This video and the accompanying essay below were created in response to my participation in the Animistic Apparatus lab involving itinerant projectionists, artists, curators, and writers in Udon Thani, Thailand in April 2019.
Organized by May Adadol Ingawanij in collaboration with Julian Ross, Erin Gleeson, Tanatchai Bandasak, Mary Pansanga, Noir Row Art Space, and Berwick Film and Media Arts Festival, Animistic Apparatus is “a curatorial and book project exploring the affinity between animism and artists’ moving image practices. It experiments with the concept of animistic cinematic medium as a model of mediation, exchange, and communication, whose method of form-making is routed through Southeast Asia’s genealogies of media and ritual apparatus and cosmology.”
E-Ghosts of Nam Ngum Dam by Fereshteh Toosi
As the only American resident in the Animistic Apparatus group, I was conscious of my connection to U.S. colonial and military violence in south Asia. My parents left Iran in 1977 and decided to stay in the United States because of the political upheaval in the form of a revolution in their home country, which many argue was precipitated by the CIA and MI6 overthrow of prime minister Mohammad Mossadegh a couple decades prior. My family ended up staying in southern Virginia, which is also home to the largest naval base in the world.

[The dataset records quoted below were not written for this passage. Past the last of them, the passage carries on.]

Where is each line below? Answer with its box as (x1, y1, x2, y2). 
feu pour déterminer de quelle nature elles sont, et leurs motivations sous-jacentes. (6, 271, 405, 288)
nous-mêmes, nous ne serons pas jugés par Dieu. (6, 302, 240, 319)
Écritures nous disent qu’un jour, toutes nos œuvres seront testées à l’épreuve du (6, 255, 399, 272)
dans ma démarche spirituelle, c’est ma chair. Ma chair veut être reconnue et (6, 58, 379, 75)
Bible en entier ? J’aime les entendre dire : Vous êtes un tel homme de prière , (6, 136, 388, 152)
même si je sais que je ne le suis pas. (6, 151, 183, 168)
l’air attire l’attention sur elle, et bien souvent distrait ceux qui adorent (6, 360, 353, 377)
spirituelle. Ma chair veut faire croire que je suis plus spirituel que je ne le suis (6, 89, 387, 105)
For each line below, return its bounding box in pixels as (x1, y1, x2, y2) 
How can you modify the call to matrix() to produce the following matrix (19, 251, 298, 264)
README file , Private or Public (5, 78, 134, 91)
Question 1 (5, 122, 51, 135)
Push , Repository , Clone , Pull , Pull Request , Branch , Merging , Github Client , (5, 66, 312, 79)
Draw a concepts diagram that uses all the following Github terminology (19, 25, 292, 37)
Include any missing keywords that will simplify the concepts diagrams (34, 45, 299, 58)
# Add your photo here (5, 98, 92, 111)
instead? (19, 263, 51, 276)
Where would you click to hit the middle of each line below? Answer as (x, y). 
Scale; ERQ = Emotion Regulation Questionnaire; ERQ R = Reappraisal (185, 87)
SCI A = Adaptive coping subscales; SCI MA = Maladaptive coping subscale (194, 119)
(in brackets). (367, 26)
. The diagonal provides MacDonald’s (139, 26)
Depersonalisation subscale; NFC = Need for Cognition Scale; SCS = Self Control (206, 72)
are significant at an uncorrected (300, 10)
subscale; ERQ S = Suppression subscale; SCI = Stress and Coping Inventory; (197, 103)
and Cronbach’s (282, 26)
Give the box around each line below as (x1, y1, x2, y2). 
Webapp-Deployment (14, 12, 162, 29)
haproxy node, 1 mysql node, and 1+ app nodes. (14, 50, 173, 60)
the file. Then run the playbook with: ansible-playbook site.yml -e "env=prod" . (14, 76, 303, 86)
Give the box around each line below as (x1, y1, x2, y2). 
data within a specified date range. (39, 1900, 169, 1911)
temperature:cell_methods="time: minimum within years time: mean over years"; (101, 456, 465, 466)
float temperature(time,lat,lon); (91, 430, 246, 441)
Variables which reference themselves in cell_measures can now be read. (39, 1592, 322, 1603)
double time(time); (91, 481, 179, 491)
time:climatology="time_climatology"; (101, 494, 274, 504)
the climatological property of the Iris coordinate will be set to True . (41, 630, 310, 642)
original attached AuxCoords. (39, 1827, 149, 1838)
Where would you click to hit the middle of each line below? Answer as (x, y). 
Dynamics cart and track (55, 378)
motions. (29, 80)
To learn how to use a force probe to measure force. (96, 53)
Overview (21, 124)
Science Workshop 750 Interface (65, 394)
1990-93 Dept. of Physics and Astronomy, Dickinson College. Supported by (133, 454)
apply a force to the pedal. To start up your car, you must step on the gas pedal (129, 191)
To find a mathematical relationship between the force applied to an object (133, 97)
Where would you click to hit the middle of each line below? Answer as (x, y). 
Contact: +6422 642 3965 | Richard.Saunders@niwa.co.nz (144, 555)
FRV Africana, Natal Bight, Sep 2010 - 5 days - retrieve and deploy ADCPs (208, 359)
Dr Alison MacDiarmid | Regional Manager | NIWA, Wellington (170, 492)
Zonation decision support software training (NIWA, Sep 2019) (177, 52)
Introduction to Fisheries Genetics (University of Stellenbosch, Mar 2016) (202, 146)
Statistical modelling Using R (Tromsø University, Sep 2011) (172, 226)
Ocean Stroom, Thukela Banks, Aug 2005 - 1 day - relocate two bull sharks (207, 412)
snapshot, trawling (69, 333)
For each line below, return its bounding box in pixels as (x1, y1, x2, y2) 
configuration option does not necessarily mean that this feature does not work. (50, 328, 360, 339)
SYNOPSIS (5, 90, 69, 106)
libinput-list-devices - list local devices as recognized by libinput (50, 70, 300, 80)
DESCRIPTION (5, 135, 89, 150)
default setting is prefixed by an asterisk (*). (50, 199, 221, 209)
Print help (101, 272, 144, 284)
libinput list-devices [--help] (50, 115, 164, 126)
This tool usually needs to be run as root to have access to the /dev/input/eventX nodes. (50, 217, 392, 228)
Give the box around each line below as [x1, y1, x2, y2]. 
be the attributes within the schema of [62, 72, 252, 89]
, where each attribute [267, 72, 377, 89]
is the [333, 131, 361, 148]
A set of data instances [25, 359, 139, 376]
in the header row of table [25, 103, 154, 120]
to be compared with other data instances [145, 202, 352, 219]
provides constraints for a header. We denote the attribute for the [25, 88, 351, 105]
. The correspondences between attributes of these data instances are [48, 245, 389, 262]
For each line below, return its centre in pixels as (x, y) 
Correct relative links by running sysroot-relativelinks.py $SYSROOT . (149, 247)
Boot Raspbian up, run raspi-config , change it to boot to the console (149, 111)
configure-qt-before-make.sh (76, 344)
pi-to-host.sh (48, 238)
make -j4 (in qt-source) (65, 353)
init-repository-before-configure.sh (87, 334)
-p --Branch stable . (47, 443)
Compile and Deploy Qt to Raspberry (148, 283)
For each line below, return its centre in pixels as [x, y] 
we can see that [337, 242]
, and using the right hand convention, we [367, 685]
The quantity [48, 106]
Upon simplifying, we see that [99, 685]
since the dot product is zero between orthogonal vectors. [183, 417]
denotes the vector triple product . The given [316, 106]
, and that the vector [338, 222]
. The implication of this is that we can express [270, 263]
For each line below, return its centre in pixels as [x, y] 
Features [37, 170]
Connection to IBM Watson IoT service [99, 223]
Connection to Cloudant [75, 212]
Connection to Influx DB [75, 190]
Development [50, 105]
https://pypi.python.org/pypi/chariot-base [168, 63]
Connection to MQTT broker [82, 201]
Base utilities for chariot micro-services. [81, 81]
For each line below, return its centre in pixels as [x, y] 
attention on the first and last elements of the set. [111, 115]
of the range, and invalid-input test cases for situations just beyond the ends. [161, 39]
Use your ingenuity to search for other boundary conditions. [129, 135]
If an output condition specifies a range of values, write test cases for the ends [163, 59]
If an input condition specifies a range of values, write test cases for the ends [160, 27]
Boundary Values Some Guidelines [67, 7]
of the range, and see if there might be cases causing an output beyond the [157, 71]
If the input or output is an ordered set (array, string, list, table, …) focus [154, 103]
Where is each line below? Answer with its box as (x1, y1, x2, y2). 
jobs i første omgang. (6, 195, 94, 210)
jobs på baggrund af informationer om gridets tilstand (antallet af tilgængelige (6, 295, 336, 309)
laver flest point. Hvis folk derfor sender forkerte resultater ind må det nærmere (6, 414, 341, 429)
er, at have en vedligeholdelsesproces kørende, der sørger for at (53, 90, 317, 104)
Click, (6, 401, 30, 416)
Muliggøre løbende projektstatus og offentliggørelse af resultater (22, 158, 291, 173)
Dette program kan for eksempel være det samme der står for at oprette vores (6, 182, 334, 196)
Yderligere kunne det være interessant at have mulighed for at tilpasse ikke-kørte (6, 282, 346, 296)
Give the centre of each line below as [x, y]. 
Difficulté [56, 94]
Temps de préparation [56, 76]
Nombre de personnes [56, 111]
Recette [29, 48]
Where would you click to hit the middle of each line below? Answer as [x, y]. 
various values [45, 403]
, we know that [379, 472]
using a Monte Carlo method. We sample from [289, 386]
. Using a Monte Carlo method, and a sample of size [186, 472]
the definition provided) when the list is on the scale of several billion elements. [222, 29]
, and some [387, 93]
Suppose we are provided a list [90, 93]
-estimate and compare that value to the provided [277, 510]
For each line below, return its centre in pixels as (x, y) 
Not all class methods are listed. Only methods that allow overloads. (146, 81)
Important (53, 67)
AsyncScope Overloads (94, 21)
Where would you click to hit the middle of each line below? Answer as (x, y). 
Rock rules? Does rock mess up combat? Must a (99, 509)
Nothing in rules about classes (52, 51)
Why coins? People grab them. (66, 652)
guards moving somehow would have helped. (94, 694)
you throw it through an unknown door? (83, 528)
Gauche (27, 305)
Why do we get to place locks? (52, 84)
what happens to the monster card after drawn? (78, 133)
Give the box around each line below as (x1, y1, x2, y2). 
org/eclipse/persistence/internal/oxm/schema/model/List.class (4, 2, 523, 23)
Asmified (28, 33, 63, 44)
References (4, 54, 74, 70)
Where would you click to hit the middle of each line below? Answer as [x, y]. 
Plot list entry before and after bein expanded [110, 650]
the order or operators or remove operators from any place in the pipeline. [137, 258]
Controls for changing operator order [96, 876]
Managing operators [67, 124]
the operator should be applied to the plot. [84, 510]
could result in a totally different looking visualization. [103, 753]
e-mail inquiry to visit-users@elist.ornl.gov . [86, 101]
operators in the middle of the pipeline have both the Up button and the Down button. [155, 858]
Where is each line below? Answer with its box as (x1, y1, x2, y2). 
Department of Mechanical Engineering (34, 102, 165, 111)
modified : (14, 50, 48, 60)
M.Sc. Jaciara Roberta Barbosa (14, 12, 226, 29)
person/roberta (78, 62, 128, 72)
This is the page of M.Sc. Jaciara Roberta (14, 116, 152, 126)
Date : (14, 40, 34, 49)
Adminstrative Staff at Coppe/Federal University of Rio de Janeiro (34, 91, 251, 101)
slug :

The U.S. has been in some kind conflict in my ancestral homeland region of west Asia for my entire life, so I was always immersed in U.S. military culture. And yet, what do I know about our vast military presence? Not enough. Perhaps it’s not surprising that I didn’t know about the military base in Udon Thani, even though I had traveled to Thailand several times before.
While showing us around the crumbling, abandoned Vista Theater cinema complex in Udon Thani, our host proudly mentioned the U.S. soldiers who enjoyed the bowling lanes that were now being re-purposed into office spaces. I wondered whether the Thai locals also enjoyed bowling and a movie. It was probably once the center of entertainment for the town, but now it resembled many buildings in the post-industrial U.S. cities where I have lived over the years: empty, crumbling structures ripe with possibility. In the case of the Vista Theater, a wartime economy supported its success and later demise when it closed its doors in 1998, after 30 years of screenings.
As our group wandered the building, the usual sighs and declarations all around: “if only someone would buy the building and make it into an artist space.” How could the next Animated Apparatus be hosted in this building full of the ghosts of leisure and military occupation?
Paw prints on the wall of the projection booth at the abandoned Vista Theater.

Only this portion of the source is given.